A lot of women find as they get older the dreadful realisation that they are repeating sentences their mothers say and they vowed never to. I don't have this problem as I find myself repeating stuff my dad says like 'is it me or am I getting old? ' which he has been saying for about 40 years. I caught myself muttering 'artful as a wagon load of monkeys' as I chased two of the 'punkies' the other night after they decided to illustrate their thoughts on our communal front door with the threats of 'Marcos I will kill you' and 'Pijos del punk'. It didn't occur to me at the time when I confronted them that they might, as Henderson pointed out, have hit me or worse but I wasn't in the least bit scared and let's not forget they run away from me, a small, middle aged,rather elegant woman ( as I like to imagine that night ) waving her handbag shouting 'cobardes' or cowards.
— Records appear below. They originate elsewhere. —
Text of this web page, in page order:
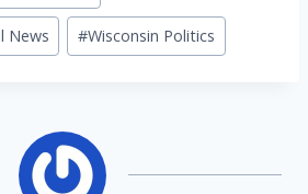
News #Wisconsin Politics
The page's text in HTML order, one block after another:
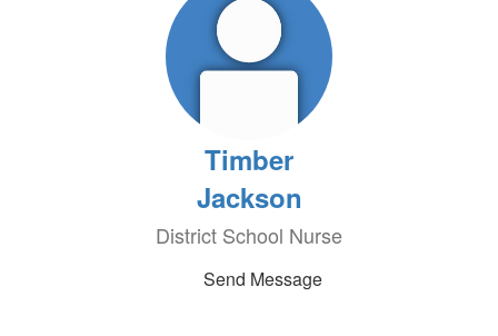
Timber
Jackson
District School Nurse
Send Message
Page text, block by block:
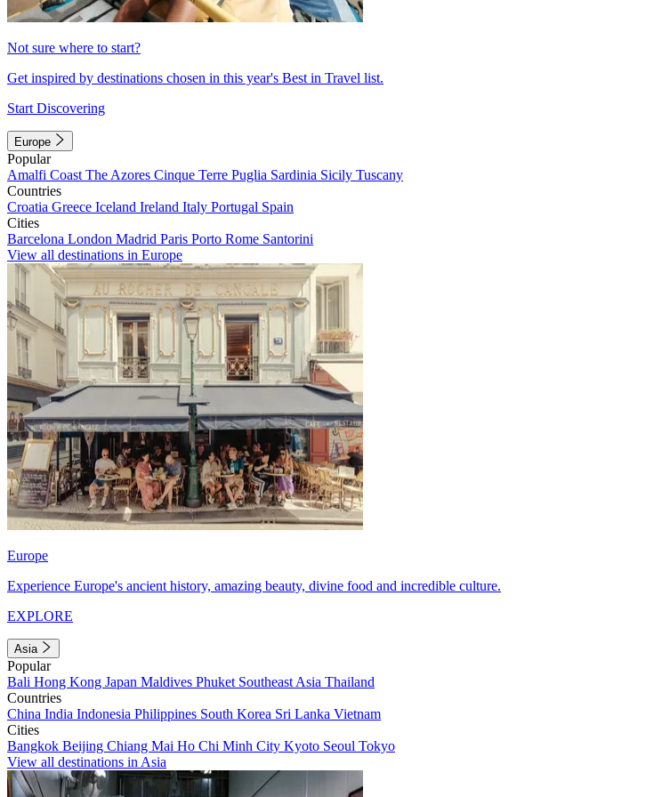
Not sure where to start?
Get inspired by destinations chosen in this year's Best in Travel list.
Start Discovering
Europe
Popular
Amalfi Coast The Azores Cinque Terre Puglia Sardinia Sicily Tuscany
Countries
Croatia Greece Iceland Ireland Italy Portugal Spain
Cities
Barcelona London Madrid Paris Porto Rome Santorini
View all destinations in Europe
Europe
Experience Europe's ancient history, amazing beauty, divine food and incredible culture.
EXPLORE
Asia
Popular
Bali Hong Kong Japan Maldives Phuket Southeast Asia Thailand
Countries
China India Indonesia Philippines South Korea Sri Lanka Vietnam
Cities
Bangkok Beijing Chiang Mai Ho Chi Minh City Kyoto Seoul Tokyo
View all destinations in Asia
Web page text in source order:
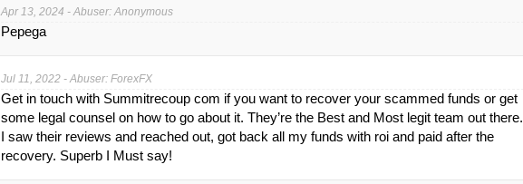
Apr 13, 2024 - Abuser: Anonymous
Pepega
Jul 11, 2022 - Abuser: ForexFX
Get in touch with Summitrecoup com if you want to recover your scammed funds or get
some legal counsel on how to go about it. They’re the Best and Most legit team out there.
I saw their reviews and reached out, got back all my funds with roi and paid after the
recovery. Superb I Must say!
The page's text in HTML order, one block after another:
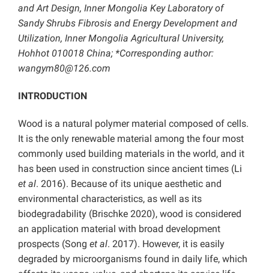
and Art Design, Inner Mongolia Key Laboratory of
Sandy Shrubs Fibrosis and Energy Development and
Utilization, Inner Mongolia Agricultural University,
Hohhot 010018 China; *Corresponding author:
wangym80@126.com
INTRODUCTION
Wood is a natural polymer material composed of cells.
It is the only renewable material among the four most
commonly used building materials in the world, and it
has been used in construction since ancient times (Li
et al. 2016). Because of its unique aesthetic and
environmental characteristics, as well as its
biodegradability (Brischke 2020), wood is considered
an application material with broad development
prospects (Song et al. 2017). However, it is easily
degraded by microorganisms found in daily life, which
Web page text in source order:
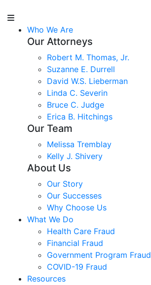
Who We Are
Our Attorneys
Robert M. Thomas, Jr.
Suzanne E. Durrell
David W.S. Lieberman
Linda C. Severin
Bruce C. Judge
Erica B. Hitchings
Our Team
Melissa Tremblay
Kelly J. Shivery
About Us
Our Story
Our Successes
Why Choose Us
What We Do
Health Care Fraud
Financial Fraud
Government Program Fraud
COVID-19 Fraud
Resources
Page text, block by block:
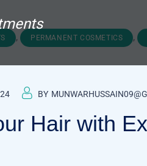
, PERMANENT COSMETICS ,
BY
Hair with
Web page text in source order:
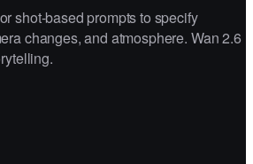
shot-based prompts to specify
changes, and atmosphere. Wan 2.6
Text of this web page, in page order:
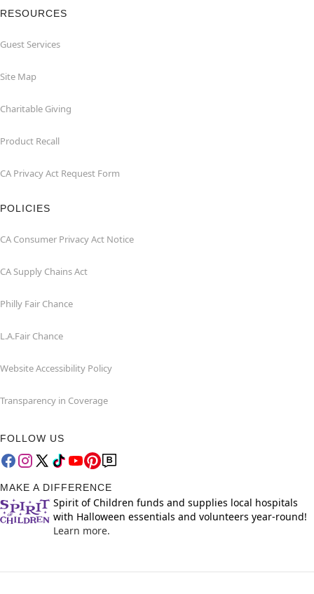
RESOURCES
Guest Services
Site Map
Charitable Giving
Product Recall
CA Privacy Act Request Form
POLICIES
CA Consumer Privacy Act Notice
CA Supply Chains Act
Philly Fair Chance
L.A.Fair Chance
Website Accessibility Policy
Transparency in Coverage
FOLLOW US
MAKE A DIFFERENCE
Spirit of Children funds and supplies local hospitals
with Halloween essentials and volunteers year-round!
Learn more.
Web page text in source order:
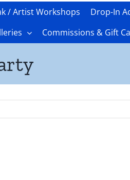
/ Artist Workshops Drop-In
Commissions & Gift
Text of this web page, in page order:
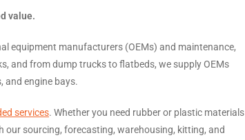
value.
equipment manufacturers (OEMs) and maintenance,
and from dump trucks to flatbeds, we supply OEMs
and engine bays.
services. Whether you need rubber or plastic materials
sourcing, forecasting, warehousing, kitting, and
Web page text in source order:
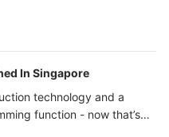
In Singapore
technology and a
function - now that’s
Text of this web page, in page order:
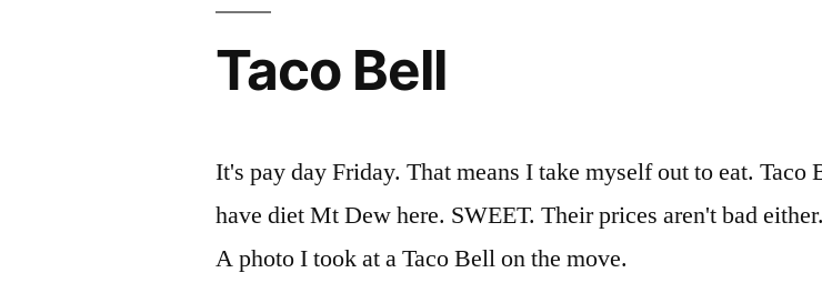
Taco Bell
It's pay day Friday. That means I take myself out to eat. Taco
have diet Mt Dew here. SWEET. Their prices aren't bad
A photo I took at a Taco Bell on the move.
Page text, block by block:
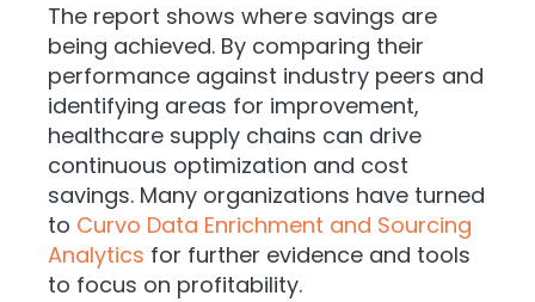
The report shows where savings are
being achieved. By comparing their
performance against industry peers and
identifying areas for improvement,
healthcare supply chains can drive
continuous optimization and cost
savings. Many organizations have turned
to Curvo Data Enrichment and Sourcing
Analytics for further evidence and tools
to focus on profitability.
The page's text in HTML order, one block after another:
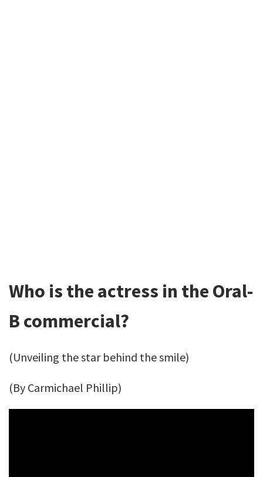
Who is the actress in the Oral-
B commercial?
(Unveiling the star behind the smile)
(By Carmichael Phillip)

Chasing them as far as my eyes could see I wheezed back home to find two neighbours both male and in a state of excitement after seeing my valiant, admirable or stupid behaviour and both said 'if we had been here a few minutes earlier..........' What? that we could all have enjoyed stringing the 'punkies' from a lamppost? The most we could do was call the police who asked for my name and identification and went off to look for the scallywags. Nothing will come of it and the town has become such an eyesore that no one even notices the graffiti anymore. It will be a nice town once the council get round to cleaning it up and the holes get filled in.

Sunday 16 November 2008

COMING ALONG TO ARAGON

As Sunday draws to a close I realise I haven't done any of the things I promised Henderson I would do, like sort out the 'trastero', the room where everything you might need one day lies among the bottles of wine waiting to be drunk. A pile of cardboard boxes wait to be taken to the Santa Rosa school for young ladies and gentlemen in order for them to appreciate what I learned from Blue Peter but God knows what their parents will make of it. Maybe now that they realise the boom is probably over here in Spain and their children stop asking me why I wear the same jumper two days in a row they will be able to start using their imagination. Having an imagination and being genuinely creative is still not something that goes on here in many schools. The art of conversation as opposed to shouting and learning to enjoy silence need to go on the curriculum too.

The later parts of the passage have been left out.